Wednesday, July 20, 2022

No Joy in Raspberry Pi Land

Back at the end of April, I decided to upgrade my Raspberry Pi 4's operating system to the 64-bit version (it's a 64-bit machine, but when it was released there was only a 32-bit version of the OS).

It didn't work out. While the OS did seem to do things faster, it also kept freezing up, requiring hard restart. The freezing didn't seem to be tied to any particular application. I suspect that it had to do with the medium -- I had installed the new OS on a USB flash drive rather than on the SD card that a Pi normally runs off of. So I just pulled the flash drive, reinserted the SD card, and was back where I started.

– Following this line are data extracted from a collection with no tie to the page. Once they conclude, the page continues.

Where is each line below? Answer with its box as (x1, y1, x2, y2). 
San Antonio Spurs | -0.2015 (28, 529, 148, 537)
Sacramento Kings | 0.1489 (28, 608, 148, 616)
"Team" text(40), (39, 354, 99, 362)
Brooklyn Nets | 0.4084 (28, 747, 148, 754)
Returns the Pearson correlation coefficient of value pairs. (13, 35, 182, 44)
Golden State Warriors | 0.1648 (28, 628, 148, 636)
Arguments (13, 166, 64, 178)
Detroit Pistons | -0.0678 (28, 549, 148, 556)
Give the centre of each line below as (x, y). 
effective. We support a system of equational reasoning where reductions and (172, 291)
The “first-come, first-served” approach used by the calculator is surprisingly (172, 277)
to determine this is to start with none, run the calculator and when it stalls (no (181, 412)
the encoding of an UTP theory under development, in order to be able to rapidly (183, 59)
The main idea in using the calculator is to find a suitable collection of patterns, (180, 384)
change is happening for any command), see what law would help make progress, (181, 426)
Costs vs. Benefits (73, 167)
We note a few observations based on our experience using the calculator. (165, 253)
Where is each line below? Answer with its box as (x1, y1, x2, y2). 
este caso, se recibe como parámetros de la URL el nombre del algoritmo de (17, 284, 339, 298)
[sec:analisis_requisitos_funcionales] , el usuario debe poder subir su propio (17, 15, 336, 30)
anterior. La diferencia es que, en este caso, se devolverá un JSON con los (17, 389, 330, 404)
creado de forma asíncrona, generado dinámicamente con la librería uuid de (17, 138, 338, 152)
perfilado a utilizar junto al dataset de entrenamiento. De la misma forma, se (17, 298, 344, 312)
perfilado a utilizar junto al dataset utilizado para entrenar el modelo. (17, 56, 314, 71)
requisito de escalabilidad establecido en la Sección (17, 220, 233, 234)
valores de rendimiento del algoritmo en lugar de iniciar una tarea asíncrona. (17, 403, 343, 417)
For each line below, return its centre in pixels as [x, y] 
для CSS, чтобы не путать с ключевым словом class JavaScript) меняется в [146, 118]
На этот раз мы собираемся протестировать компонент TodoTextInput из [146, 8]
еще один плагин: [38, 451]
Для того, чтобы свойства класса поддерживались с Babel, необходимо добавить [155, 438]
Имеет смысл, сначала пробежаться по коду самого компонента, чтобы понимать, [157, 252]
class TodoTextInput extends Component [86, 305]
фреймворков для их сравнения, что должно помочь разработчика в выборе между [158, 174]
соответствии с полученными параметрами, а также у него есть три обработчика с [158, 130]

Over the weekend, I came in to a shiny new 128Gb SD card and decided to try installing the 64-bit OS on that. Which I did last night and, once I was at a stopping point with my normal work flow this morning, I booted that bad boy up, went through the usual settings screens, then started installing my preferred software, copying key files that I had saved to a flash drive, etc.

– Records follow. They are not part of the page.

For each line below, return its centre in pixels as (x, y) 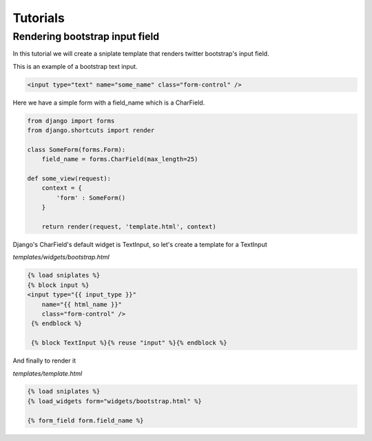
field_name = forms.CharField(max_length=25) (120, 159)
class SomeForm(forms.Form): (76, 149)
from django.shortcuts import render (91, 130)
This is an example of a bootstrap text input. (75, 66)
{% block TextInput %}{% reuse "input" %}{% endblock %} (129, 343)
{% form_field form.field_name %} (85, 420)
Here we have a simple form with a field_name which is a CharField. (109, 103)
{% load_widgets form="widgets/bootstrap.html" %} (115, 401)
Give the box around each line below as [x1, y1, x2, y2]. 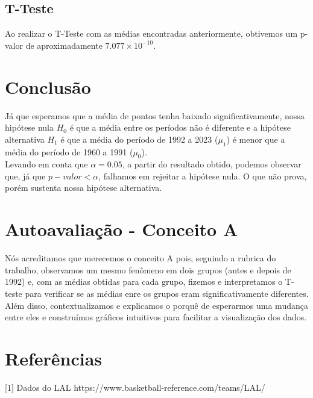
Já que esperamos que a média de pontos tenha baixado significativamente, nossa [5, 109, 305, 122]
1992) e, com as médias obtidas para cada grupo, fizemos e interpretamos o [5, 275, 283, 288]
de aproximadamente [25, 39, 103, 51]
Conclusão [5, 74, 91, 99]
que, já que [5, 169, 46, 182]
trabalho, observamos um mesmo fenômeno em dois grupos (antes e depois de [5, 263, 291, 276]
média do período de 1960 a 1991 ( [5, 145, 133, 158]
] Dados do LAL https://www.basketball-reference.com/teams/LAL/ [11, 381, 265, 393]
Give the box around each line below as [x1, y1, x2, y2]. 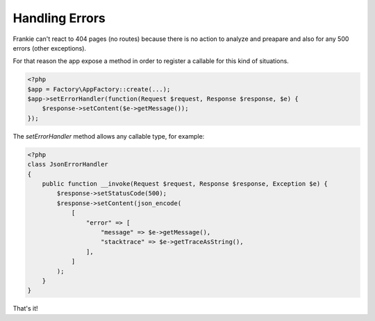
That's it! [12, 304, 38, 313]
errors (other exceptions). [12, 44, 87, 52]
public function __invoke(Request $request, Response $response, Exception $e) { [42, 180, 328, 188]
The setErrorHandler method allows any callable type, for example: [12, 132, 205, 140]
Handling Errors [12, 10, 106, 26]
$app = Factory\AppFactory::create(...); [27, 85, 171, 93]
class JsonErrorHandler [27, 160, 109, 168]

About half an hour into that, the machine froze up again. So it's obviously not the flash drive vs. SD card that's the problem. And like I said, it doesn't seem to be the applications I'm running. Which leaves, I guess, two possibilities:

  1. The 64-bit OS just isn't up to snuff yet in general. That wouldn't be surprising, since it only came out in, I think, February or March; or
  2. Some particular piece of hardware I'm using is giving the new OS problems. One of my two monitors. My USB hub. My keyboard or mouse. I'm not really using any bizarre gear. I mean, my mouse is ergonomically shaped, but I don't think it has proprietary drivers or anything.
If I had to bet on a hardware problem, I'd bet on that USB hub. I don't even remember who made it, probably some cheap import, and I seem to recall an incident in the distant past where I finally fixed a (non-Raspberry Pi) computer problem by unplugging a USB hub.

In theory, I could do without the hub. It would just make plugging in e.g. flash drives, card readers, headsets, etc. a pain in the ass. Maybe I'll try ditching it and see what happens.

But if so, that will be later. I've already blown an hour on this experiment and have other things to do, so I am back on 32-bit Raspbian for now.